I work a lot in the art of collage - in a pretty refined sense, although I respect the randomness of other people's spontaneous way of using it.

I've collected cuttings for about 20 years - Have 25 boxes of them in various subjects.  It's actually the first art I did as a child, cutting out pictures from magazines especially if they were pictures of the Beatles.  Then I'd splash them all over my walls.  My family did not promote my hobby as it was deemed silly and revealed a leaning toward fantasy that was not welcomed in a house too filled with, well, other things. But now I get to do whatever I want to do, so ha! to all of that.
Anyway, this piece took about 2 months to complete from the initial concept to design to assemblage.  After design follows weeks of hunting through 25 boxes of collection - by theme - selecting (not an easy task),  reproducing, adjusting size, and color and then a whole lot of cutting and then pasting.  I enjoy the minute detail of cutting and it's a challenge to get even the tiniest aspect, fingers especially, cut without screwing it all up and having to start over, so if you get it right it's a really nice feeling.  This is 100% paper.  The back drop is paper painted to look like canvas - whoa - that was an exciting challenge.  It is also a challenge to know when a piece is done.  I think I'm done with this one.  It will have a trim around the outside edges just to make it feel clean to the eye. But essentially I am finished. I will do a series of them, six maybe eight.  My next will be an ethnic theme and I am really looking forward to doing that.  It's very difficult to find old art with good representations of Black, Asian or Indian women.  And by the way, I strive to use only images that are antique and therefore free of any copyright infringement - I apologize if I've failed, which is inevitable. I guess I've tooted my own horn here, but it's taken me almost three years to get back to doing art and I'm proud of myself for finding my way back in.

This piece is 48" by 24". I start out big but will go smaller as I relax into it.  Big gives courage. It has a tentative title of "Under Thy Protection" (because like I said, we're - women - really in charge) but just like the process of creating the work itself, giving a title is also a process.  My goal here was to speak to the sanctity of Women.  To say that all are divine in their wisdom, compassion and grace.  Obviously women are too often neglected as to the importance of their role and the gift that they bring.
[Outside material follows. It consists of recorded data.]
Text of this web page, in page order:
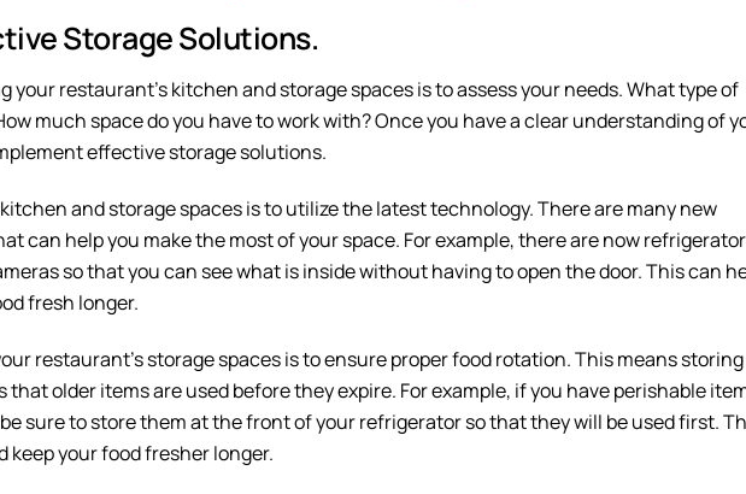
Storage Solutions.
your restaurant’s kitchen and storage spaces is to assess your needs. What type of
much space do you have to work with? Once you have a clear understanding of
effective storage solutions.
and storage spaces is to utilize the latest technology. There are many new
can help you make the most of your space. For example, there are now
so that you can see what is inside without having to open the door. This can
fresh longer.
restaurant’s storage spaces is to ensure proper food rotation. This means storing
that older items are used before they expire. For example, if you have perishable
sure to store them at the front of your refrigerator so that they will be used first.
keep your food fresher longer.
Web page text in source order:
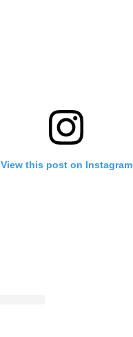
View this post on Instagram
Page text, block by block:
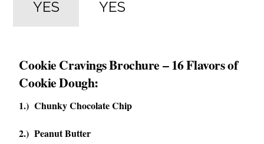
YES
YES
Cookie Cravings Brochure – 16 Flavors of
Cookie Dough:
1.) Chunky Chocolate Chip
2.) Peanut Butter
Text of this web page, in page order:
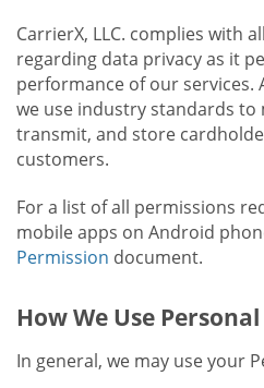
CarrierX, LLC. complies with
regarding data privacy as it
performance of our services.
we use industry standards to
transmit, and store
customers.
For a list of all permissions
mobile apps on Android
Permission document.
How We Use
In general, we may use your
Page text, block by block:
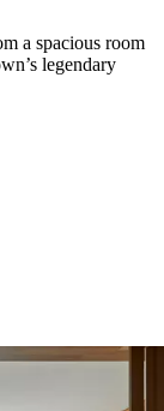
a spacious room
legendary
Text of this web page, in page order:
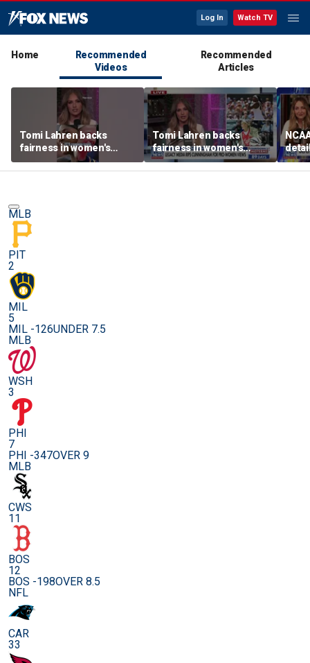
Log In Watch TV
Home
Recommended
Videos
Recommended
Articles
Tomi Lahren backs
fairness in women's
sports amid transgender
athlete debate
Tomi Lahren backs
fairness in women's
sports amid transgender
athlete debate
in
MLB
PIT
2
MIL
5
MIL -126UNDER 7.5
MLB
WSH
3
PHI
7
PHI -347OVER 9
MLB
CWS
11
BOS
12
BOS -198OVER 8.5
NFL
CAR
33
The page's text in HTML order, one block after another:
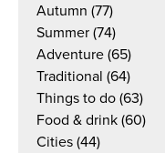
Autumn (77)
Summer (74)
Adventure (65)
Traditional (64)
Things to do (63)
Food & drink (60)
Cities (44)
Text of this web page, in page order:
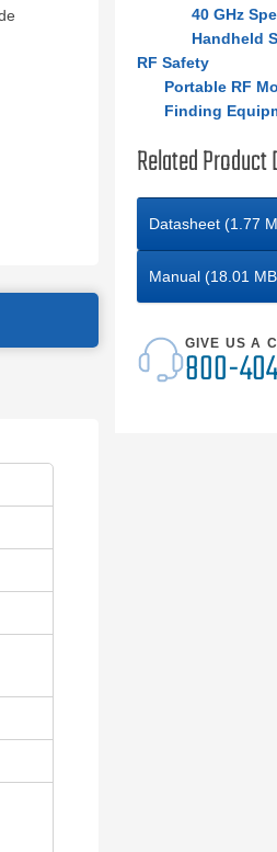
40 GHz
Handheld
RF Safety
Portable RF
Finding
Related
Datasheet (1.77
Manual (18.01
GIVE US A
800-
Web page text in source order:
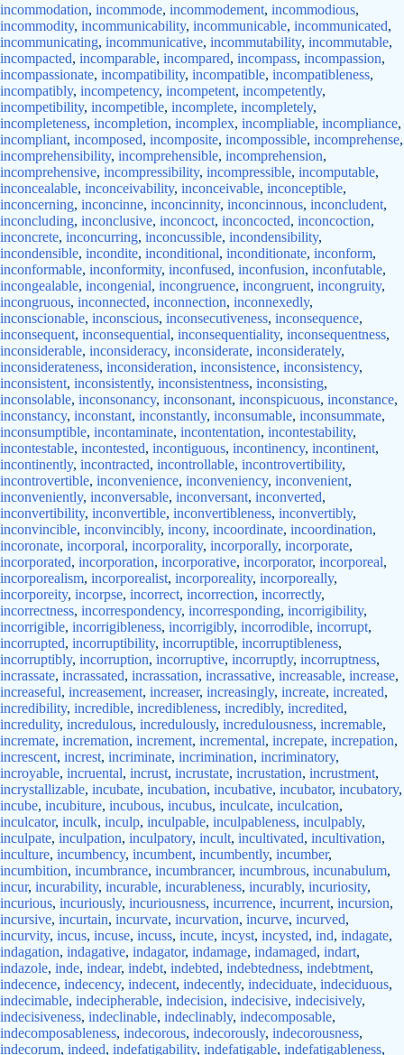
incommodation, incommode, incommodement, incommodious,
incommodity, incommunicability, incommunicable, incommunicated,
incommunicating, incommunicative, incommutability, incommutable,
incompacted, incomparable, incompared, incompass, incompassion,
incompassionate, incompatibility, incompatible, incompatibleness,
incompatibly, incompetency, incompetent, incompetently,
incompetibility, incompetible, incomplete, incompletely,
incompleteness, incompletion, incomplex, incompliable, incompliance,
incompliant, incomposed, incomposite, incompossible, incomprehense,
incomprehensibility, incomprehensible, incomprehension,
incomprehensive, incompressibility, incompressible, incomputable,
inconcealable, inconceivability, inconceivable, inconceptible,
inconcerning, inconcinne, inconcinnity, inconcinnous, inconcludent,
inconcluding, inconclusive, inconcoct, inconcocted, inconcoction,
inconcrete, inconcurring, inconcussible, incondensibility,
incondensible, incondite, inconditional, inconditionate, inconform,
inconformable, inconformity, inconfused, inconfusion, inconfutable,
incongealable, incongenial, incongruence, incongruent, incongruity,
incongruous, inconnected, inconnection, inconnexedly,
inconscionable, inconscious, inconsecutiveness, inconsequence,
inconsequent, inconsequential, inconsequentiality, inconsequentness,
inconsiderable, inconsideracy, inconsiderate, inconsiderately,
inconsiderateness, inconsideration, inconsistence, inconsistency,
inconsistent, inconsistently, inconsistentness, inconsisting,
inconsolable, inconsonancy, inconsonant, inconspicuous, inconstance,
inconstancy, inconstant, inconstantly, inconsumable, inconsummate,
inconsumptible, incontaminate, incontentation, incontestability,
incontestable, incontested, incontiguous, incontinency, incontinent,
incontinently, incontracted, incontrollable, incontrovertibility,
incontrovertible, inconvenience, inconveniency, inconvenient,
inconveniently, inconversable, inconversant, inconverted,
inconvertibility, inconvertible, inconvertibleness, inconvertibly,
inconvincible, inconvincibly, incony, incoordinate, incoordination,
incoronate, incorporal, incorporality, incorporally, incorporate,
incorporated, incorporation, incorporative, incorporator, incorporeal,
incorporealism, incorporealist, incorporeality, incorporeally,
incorporeity, incorpse, incorrect, incorrection, incorrectly,
incorrectness, incorrespondency, incorresponding, incorrigibility,
incorrigible, incorrigibleness, incorrigibly, incorrodible, incorrupt,
incorrupted, incorruptibility, incorruptible, incorruptibleness,
incorruptibly, incorruption, incorruptive, incorruptly, incorruptness,
incrassate, incrassated, incrassation, incrassative, increasable, increase,
increaseful, increasement, increaser, increasingly, increate, increated,
incredibility, incredible, incredibleness, incredibly, incredited,
incredulity, incredulous, incredulously, incredulousness, incremable,
incremate, incremation, increment, incremental, increpate, increpation,
increscent, increst, incriminate, incrimination, incriminatory,
incroyable, incruental, incrust, incrustate, incrustation, incrustment,
incrystallizable, incubate, incubation, incubative, incubator, incubatory,
incube, incubiture, incubous, incubus, inculcate, inculcation,
inculcator, inculk, inculp, inculpable, inculpableness, inculpably,
inculpate, inculpation, inculpatory, incult, incultivated, incultivation,
inculture, incumbency, incumbent, incumbently, incumber,
incumbition, incumbrance, incumbrancer, incumbrous, incunabulum,
incur, incurability, incurable, incurableness, incurably, incuriosity,
incurious, incuriously, incuriousness, incurrence, incurrent, incursion,
incursive, incurtain, incurvate, incurvation, incurve, incurved,
incurvity, incus, incuse, incuss, incute, incyst, incysted, ind, indagate,
indagation, indagative, indagator, indamage, indamaged, indart,
indazole, inde, indear, indebt, indebted, indebtedness, indebtment,
indecence, indecency, indecent, indecently, indeciduate, indeciduous,
indecimable, indecipherable, indecision, indecisive, indecisively,
indecisiveness, indeclinable, indeclinably, indecomposable,
indecomposableness, indecorous, indecorously, indecorousness,
indecorum, indeed, indefatigability, indefatigable, indefatigableness,
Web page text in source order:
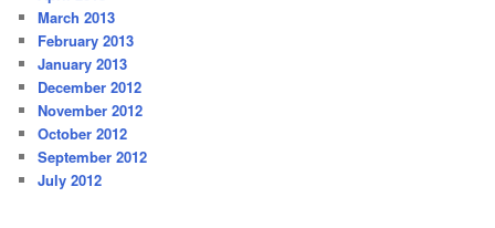
March 2013
February 2013
January 2013
December 2012
November 2012
October 2012
September 2012
July 2012
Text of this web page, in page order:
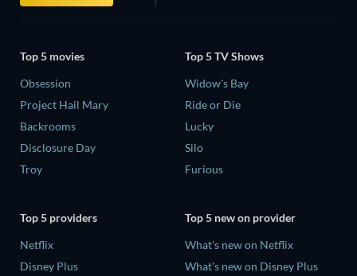
Top 5 movies
Obsession
Project Hail Mary
Backrooms
Disclosure Day
Troy
Top 5 TV Shows
Widow's Bay
Ride or Die
Lucky
Silo
Furious
Top 5 providers
Netflix
Disney Plus
Top 5 new on provider
What's new on Netflix
What's new on Disney Plus
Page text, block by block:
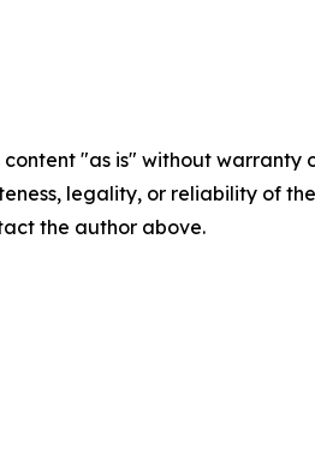
content "as is" without
legality, or reliability of
the author above.
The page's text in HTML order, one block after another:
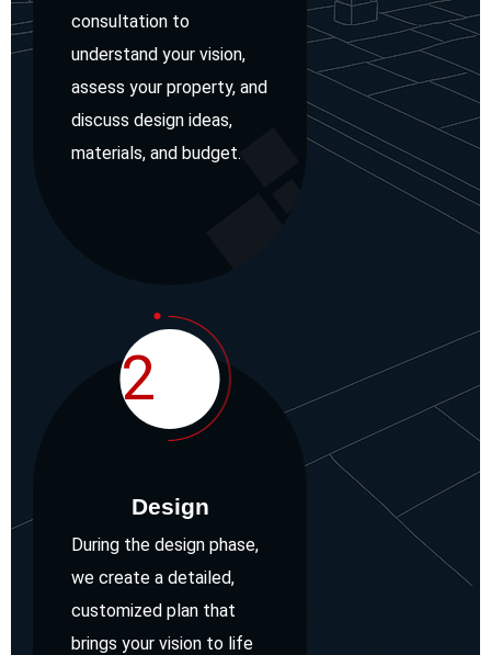
consultation to
understand your vision,
assess your property, and
discuss design ideas,
materials, and budget.
2
Design
During the design phase,
we create a detailed,
customized plan that
brings your vision to life
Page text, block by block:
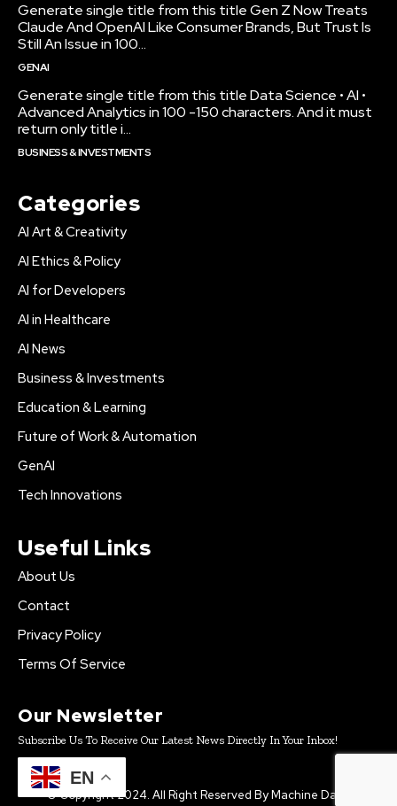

And I am also particularly influenced by these gifts as expressed by the women I read who write the blogs I love.  Thank you ladies.

I'm trying to give you close up of some of the details - but I have the worst two cameras in the world - never a good enough focus.  But, someday.

Oh yes, and I forgot to say - I'm not usually into much of anything that is symbolic, but in this one the pear at her neck does symbolize nobility and grace and the two oranges on the end of her sleeves symbolize courage and strength and of course the dogs are just dogs, utterly and heart filling saints.

Thanks.  I'm going to try to write more.  I think I can do that too.